Müge Anlı yine en birinci savcı, adli tıp uzmanı, olay yeri araştırma şefi, hakim, karakter analisti, davranış bilimleri uzmanı ve ekranlar üstü bir imparatoriçe olarak boy boyluyor, soy soyluyor...
Alişan ve Çağla malum sabahın köründe vur patlasın çal oynasın enerjileri yerinde...
Melek'te "temizlik ve evi derleyip toparlama uzmanı" bir kadın, rastgele bir eve girmiş kadıncağızın evini didik didik edip azarlıyor: "Bu evin hali ne? Bu ne pislik? Yatağını niye toplamadın? Mutfağında neden reçellerle tabakları aynı yere koyuyorsun? Utanmıyor musun?" diye bağırıyor.
Kadıncağızın evi toplam 20 metre kare ve sadece tek bir mutfak dolabı olduğu için olabilir mi acaba sayın uzman?
Bu yeni bir format olmalı... İnsanlık suçu formatlardan...

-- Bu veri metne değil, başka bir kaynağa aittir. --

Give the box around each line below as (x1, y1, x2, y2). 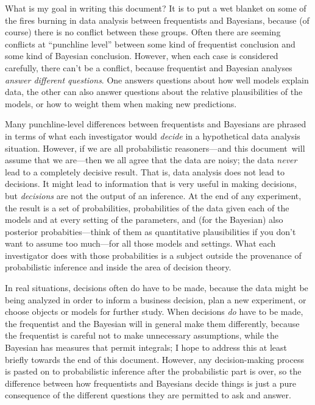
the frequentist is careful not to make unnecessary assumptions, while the (5, 329, 279, 342)
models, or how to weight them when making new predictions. (5, 97, 237, 110)
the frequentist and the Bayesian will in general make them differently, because (5, 317, 300, 329)
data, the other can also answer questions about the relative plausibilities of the (5, 85, 303, 98)
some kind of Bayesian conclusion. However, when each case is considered (5, 49, 278, 62)
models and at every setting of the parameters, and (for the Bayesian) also (5, 213, 283, 226)
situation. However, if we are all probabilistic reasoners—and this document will (5, 141, 305, 154)
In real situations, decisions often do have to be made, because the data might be (5, 281, 308, 294)
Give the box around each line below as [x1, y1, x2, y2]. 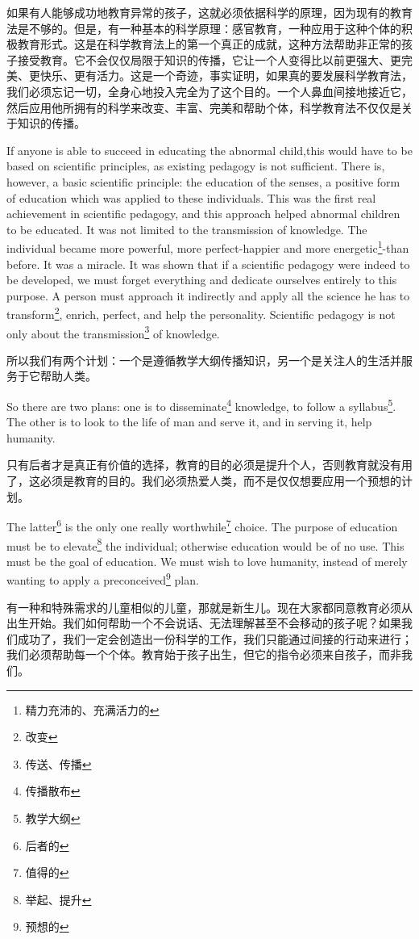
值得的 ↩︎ [25, 864, 69, 881]
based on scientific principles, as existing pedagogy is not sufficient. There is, [6, 157, 385, 174]
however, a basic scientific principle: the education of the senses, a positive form [6, 173, 400, 190]
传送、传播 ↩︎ [25, 755, 92, 772]
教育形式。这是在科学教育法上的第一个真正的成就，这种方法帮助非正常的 [17, 36, 401, 52]
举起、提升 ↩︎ [25, 891, 92, 908]
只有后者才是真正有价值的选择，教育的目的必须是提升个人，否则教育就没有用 [6, 456, 413, 473]
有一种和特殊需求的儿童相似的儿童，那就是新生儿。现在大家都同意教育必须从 [6, 598, 413, 615]
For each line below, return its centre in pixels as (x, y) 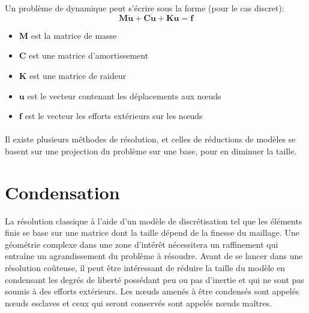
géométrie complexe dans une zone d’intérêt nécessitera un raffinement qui (142, 244)
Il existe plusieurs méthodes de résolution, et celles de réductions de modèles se (150, 139)
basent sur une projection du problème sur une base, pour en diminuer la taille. (151, 151)
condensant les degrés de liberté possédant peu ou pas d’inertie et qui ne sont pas (154, 279)
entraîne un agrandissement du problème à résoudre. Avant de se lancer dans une (154, 256)
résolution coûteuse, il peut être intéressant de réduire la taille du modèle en (145, 268)
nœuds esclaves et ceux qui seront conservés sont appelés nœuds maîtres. (138, 303)
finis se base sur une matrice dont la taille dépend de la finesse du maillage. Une (152, 233)
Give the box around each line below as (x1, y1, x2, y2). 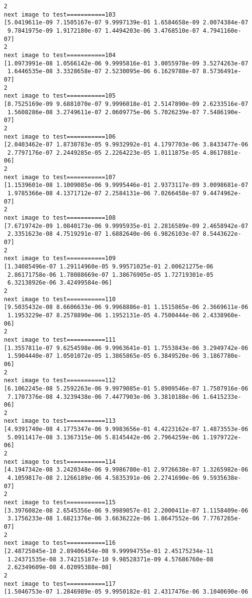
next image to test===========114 (4, 458, 116, 465)
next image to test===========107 (4, 173, 116, 181)
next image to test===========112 (4, 377, 116, 384)
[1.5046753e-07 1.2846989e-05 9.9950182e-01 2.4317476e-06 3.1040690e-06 (4, 588, 249, 596)
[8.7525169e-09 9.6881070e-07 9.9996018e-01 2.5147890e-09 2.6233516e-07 (4, 100, 249, 107)
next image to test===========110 (4, 295, 116, 303)
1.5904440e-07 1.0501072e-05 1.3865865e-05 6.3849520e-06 (7, 352, 199, 360)
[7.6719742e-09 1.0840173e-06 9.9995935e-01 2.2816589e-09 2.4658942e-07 (4, 222, 249, 229)
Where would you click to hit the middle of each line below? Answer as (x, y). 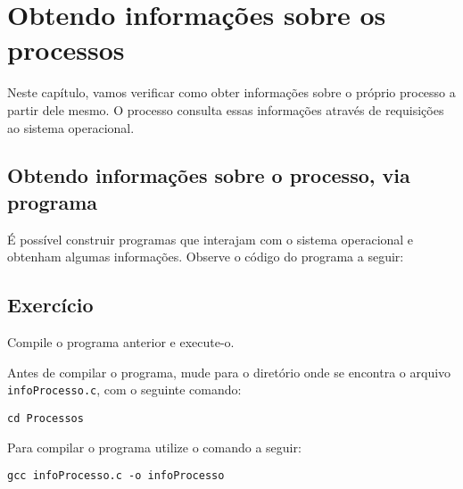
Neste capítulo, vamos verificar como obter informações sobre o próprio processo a (231, 92)
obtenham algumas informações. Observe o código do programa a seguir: (206, 257)
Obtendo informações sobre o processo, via (209, 175)
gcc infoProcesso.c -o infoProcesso (116, 476)
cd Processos (45, 418)
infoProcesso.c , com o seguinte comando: (124, 390)
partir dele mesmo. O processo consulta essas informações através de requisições (226, 109)
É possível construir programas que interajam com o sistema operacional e (211, 239)
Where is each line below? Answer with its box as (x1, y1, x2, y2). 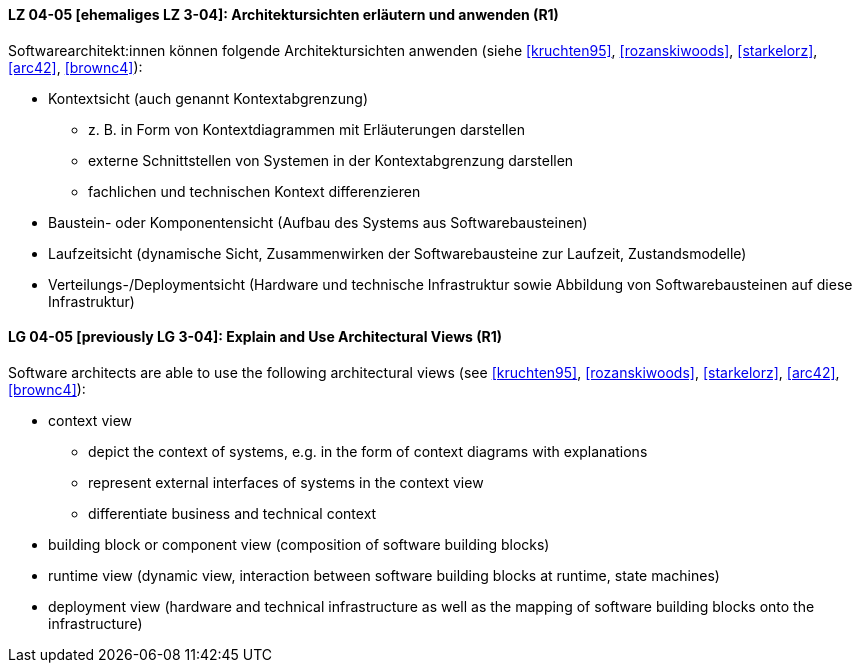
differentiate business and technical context (88, 504, 377, 522)
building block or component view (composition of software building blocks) (48, 535, 550, 553)
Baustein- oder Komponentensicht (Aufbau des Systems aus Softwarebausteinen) (48, 213, 588, 231)
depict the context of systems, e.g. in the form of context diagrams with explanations (88, 442, 648, 460)
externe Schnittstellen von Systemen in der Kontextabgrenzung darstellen (88, 151, 574, 169)
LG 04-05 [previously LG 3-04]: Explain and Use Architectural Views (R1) (8, 328, 503, 346)
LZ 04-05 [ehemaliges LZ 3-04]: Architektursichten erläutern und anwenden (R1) (8, 6, 559, 23)
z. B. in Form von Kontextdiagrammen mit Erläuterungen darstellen (88, 120, 525, 138)
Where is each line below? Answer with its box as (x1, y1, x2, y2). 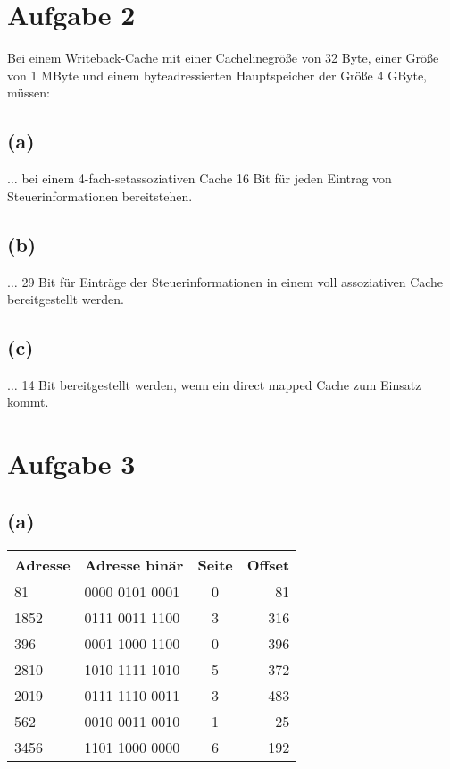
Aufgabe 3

Ama bir tanesi var ki, tahammülü zorlama açısından diğerlerini beşe katlıyor...
Fox'ta Nilgün Belgün'ün programı...
Aslında genel olarak program kötü dersem yapımda emeği geçen insanlara ayıp etmiş olurum.
Çünkü İpek Durkal magazin haberlerini yorumlarken, Gabriele Sponza yemek tarifi verir ve uygularken ellerinden geleni yapmaya çalışıyorlar. Çalışıyorlar diyorum çünkü kendilerini sürekli engelleyen, yoran, abuk sabuk yorumlarla sözlerini kesen biri var.
Nilgün'ün bizzat kendisinden söz ediyorum.  Tavrı o kadar itici, o kadar rahatsız edici ki...
Sürekli konuşuyor, sürekli abartılı mimiklerle şirin(!) olmaya, hiç durmadan şaka yapmaya çalışıyor, daha doğrusu espri yaptığını sanıyor... Ne konuklarını ne da programdaki diğer partnerlerini konuşturuyor.
Ben yemek yapmayı da yemeyi de çok severim.
Şef Gabriele Sponza'lı bölüme Nilgün'e rağmen katlanayım dedim, yok olmadı...
Ne yapmaya çalıyor anlamadım... Şefle flört mü ediyor, yoksa şefin yapmaya çalıştığı işi sabote mi ediyor belli değil.
Yersiz ve hiç de komik olmayan zorlama halleri yüzünden ne tariften bir şey anlaşılıyor ne de yemeğin yapılışından...
Ayy! Sinirlerim zıplıyor geçiyorum kanalı...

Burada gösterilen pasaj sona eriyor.